Catching StopIteration

Hi,

I’m new to Trio and was looking for some help.

I have a generator that is ending via raising StopIteration and I want to catch the exception and shutdown elegantly, the following code works:

    async def func_called_by_run(self) -> None:
        # ... Startup code
        while True:
            gen = await ... # returns a generator
            try:
                consume(gen)  # Throws `StopIteration` when `gen` runs out.
            except RuntimeError as e:
                if e.args == ('generator raised StopIteration', ):
                    return
                raise e

Is there a better way?

The above is very fragile because the error message ('generator raised StopIteration', ) could change.

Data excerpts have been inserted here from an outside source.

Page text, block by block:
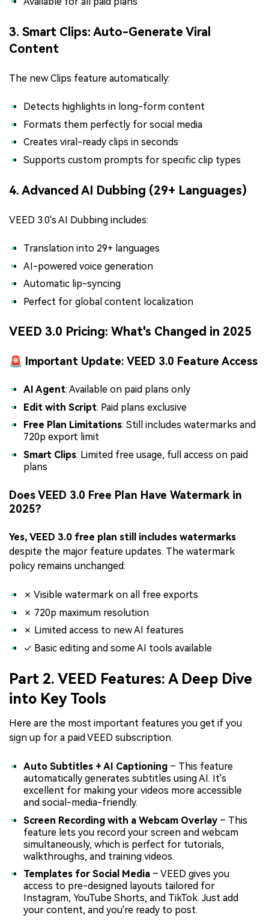
3. Smart Clips: Auto-Generate Viral
Content
The new Clips feature automatically:
Detects highlights in long-form content
Formats them perfectly for social media
Creates viral-ready clips in seconds
Supports custom prompts for specific clip types
4. Advanced AI Dubbing (29+ Languages)
VEED 3.0's AI Dubbing includes:
Translation into 29+ languages
AI-powered voice generation
Automatic lip-syncing
Perfect for global content localization
VEED 3.0 Pricing: What's Changed in 2025
🚨 Important Update: VEED 3.0 Feature Access
AI Agent: Available on paid plans only
Edit with Script: Paid plans exclusive
Free Plan Limitations: Still includes watermarks and
720p export limit
Smart Clips: Limited free usage, full access on paid
plans
Does VEED 3.0 Free Plan Have Watermark in
2025?
Yes, VEED 3.0 free plan still includes watermarks
despite the major feature updates. The watermark
policy remains unchanged:
✗ Visible watermark on all free exports
✗ 720p maximum resolution
✗ Limited access to new AI features
✓ Basic editing and some AI tools available
Part 2. VEED Features: A Deep Dive
into Key Tools
Here are the most important features you get if you
sign up for a paid VEED subscription.
Auto Subtitles + AI Captioning – This feature
automatically generates subtitles using AI. It's
excellent for making your videos more accessible
and social-media-friendly.
Screen Recording with a Webcam Overlay – This
feature lets you record your screen and webcam
simultaneously, which is perfect for tutorials,
walkthroughs, and training videos.
Templates for Social Media – VEED gives you
access to pre-designed layouts tailored for
Instagram, YouTube Shorts, and TikTok. Just add
your content, and you're ready to post.

Thanks in advance for any help.

Howard.

In general you can’t raise StopIteration from a generator, async function, or async generator (all three of which share substantial logic inside the Python interpreter). PEP 479 has the full rationale, but basically allowing StopIteration to escape was tending to suppress errors in unintended ways. The optimal approach would be to change the interface of gen so it uses a different exception to signal the thing you’re trying to notice. If that’s not possible, I don’t think you have any option except checking the message of the RuntimeError as you’re doing here.

Many thanks for that PEP reference, I didn’t know that! I thought it was trio doing the exception wrapping. Great help. Thanks again, Howard.